Fiddle music met them as they opened the door. There were better than two dozen folk in the Plough. Some were singing, others talking in huddles. One or two turned to look as the new arrivals came by, but Will led them along the passageway and down to the far end, where they squeezed one at a time into the inglenook, and so into the snug. It was only when food and drink had been brought to them, and after Dimmet had left, that Gwydion called down a fresh spell of privacy upon the room and the sounds of merriment faded away.

‘We were almost caught out as we tried to cross the Charrel south of Baneburgh,’ Morann said. ‘I spied a column of five hundred men or more.’

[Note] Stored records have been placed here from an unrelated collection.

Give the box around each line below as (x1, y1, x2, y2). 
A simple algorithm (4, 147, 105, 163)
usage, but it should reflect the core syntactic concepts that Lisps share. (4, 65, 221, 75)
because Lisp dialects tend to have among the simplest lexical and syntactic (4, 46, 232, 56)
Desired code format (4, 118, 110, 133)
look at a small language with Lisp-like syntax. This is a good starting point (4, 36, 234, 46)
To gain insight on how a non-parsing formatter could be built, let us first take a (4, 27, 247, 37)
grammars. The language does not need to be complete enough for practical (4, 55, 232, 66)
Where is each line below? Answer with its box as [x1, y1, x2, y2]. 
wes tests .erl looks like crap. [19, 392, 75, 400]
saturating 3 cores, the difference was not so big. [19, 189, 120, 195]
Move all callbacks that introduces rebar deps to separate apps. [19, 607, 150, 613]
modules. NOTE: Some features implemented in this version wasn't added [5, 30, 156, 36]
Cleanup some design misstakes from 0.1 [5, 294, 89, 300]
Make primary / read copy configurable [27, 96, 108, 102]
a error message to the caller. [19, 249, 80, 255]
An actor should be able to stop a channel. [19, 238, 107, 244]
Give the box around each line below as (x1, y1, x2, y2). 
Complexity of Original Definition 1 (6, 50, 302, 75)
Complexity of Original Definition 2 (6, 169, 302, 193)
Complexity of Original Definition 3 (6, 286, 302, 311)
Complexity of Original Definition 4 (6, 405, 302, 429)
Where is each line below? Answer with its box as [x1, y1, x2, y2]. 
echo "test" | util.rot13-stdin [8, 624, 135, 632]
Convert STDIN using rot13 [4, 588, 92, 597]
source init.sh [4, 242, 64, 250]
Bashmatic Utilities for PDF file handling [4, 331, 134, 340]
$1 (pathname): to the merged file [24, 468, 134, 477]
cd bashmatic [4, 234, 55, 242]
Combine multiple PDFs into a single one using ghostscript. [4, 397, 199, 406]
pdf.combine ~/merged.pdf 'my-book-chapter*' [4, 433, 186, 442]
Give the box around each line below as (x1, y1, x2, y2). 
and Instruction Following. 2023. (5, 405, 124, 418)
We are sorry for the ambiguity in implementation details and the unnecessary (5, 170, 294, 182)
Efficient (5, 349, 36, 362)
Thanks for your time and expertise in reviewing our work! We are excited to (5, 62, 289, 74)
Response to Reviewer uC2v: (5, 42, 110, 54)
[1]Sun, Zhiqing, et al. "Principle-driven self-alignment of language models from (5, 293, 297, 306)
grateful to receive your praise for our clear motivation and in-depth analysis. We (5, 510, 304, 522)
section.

‘Five hundred?’ Will said in alarm.

‘At the very least. They were marching south and east under the Duke of Mells’ banner. From the way they carried themselves I judged them to be farmers only lately raised to arms, but there were veteran horsemen with them, hard men who had been set to chase down any of the column who might decide to stray. I thought it likely these riders would ask unwelcome questions if they spied us, so we went a longer way round.’

‘There’s no doubt that war is coming again,’ Willow said. ‘If a while ago they were taking men off the land by the dozen, now they’re taking them by the score, and even by the hundred.’

‘That’s right enough.’ Morann nodded. ‘I’d guess the Commissioners will be here in Eiton by the week’s end.’

Will took Willow’s hand, thinking about the harvesters who would be swept from the fields like so much chaff. Many of them would never return if the spectre of war was allowed to escape into the world. Willow asked what the wizard foresaw, and Gwydion told her about the battlestones and the significance of what had happened at Little Slaughter. She shook her head in concern at the news that Maskull was once more abroad.

‘Did you find the Dragon Stone?’ Will asked.

‘I entered Castle Foderingham and saw that the stone remained entombed there. I enmeshed it in fresh holding spells, and did all that I dared short of attempting to drain it. It now slumbers as deeply as ever it did.’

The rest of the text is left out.